» ACTIVITY
Give each line of the records again exactly and omit every picture.

[Stored items]
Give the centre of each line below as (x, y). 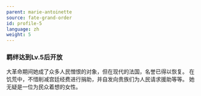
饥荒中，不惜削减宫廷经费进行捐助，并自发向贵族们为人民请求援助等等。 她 (100, 79)
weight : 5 (19, 35)
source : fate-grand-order (39, 18)
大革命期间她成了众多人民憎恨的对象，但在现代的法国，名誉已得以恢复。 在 (100, 72)
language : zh (23, 29)
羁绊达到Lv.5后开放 (34, 57)
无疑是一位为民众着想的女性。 (44, 87)
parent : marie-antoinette (39, 12)

» COMPLETED EXERCISE
Give the centre of each line below as (x, y). 
饥荒中，不惜削减宫廷经费进行捐助，并自发向贵族们为人民请求援助等等。 她 (100, 79)
weight : 5 (19, 35)
source : fate-grand-order (39, 18)
大革命期间她成了众多人民憎恨的对象，但在现代的法国，名誉已得以恢复。 在 (100, 72)
language : zh (23, 29)
羁绊达到Lv.5后开放 (34, 57)
无疑是一位为民众着想的女性。 (44, 87)
parent : marie-antoinette (39, 12)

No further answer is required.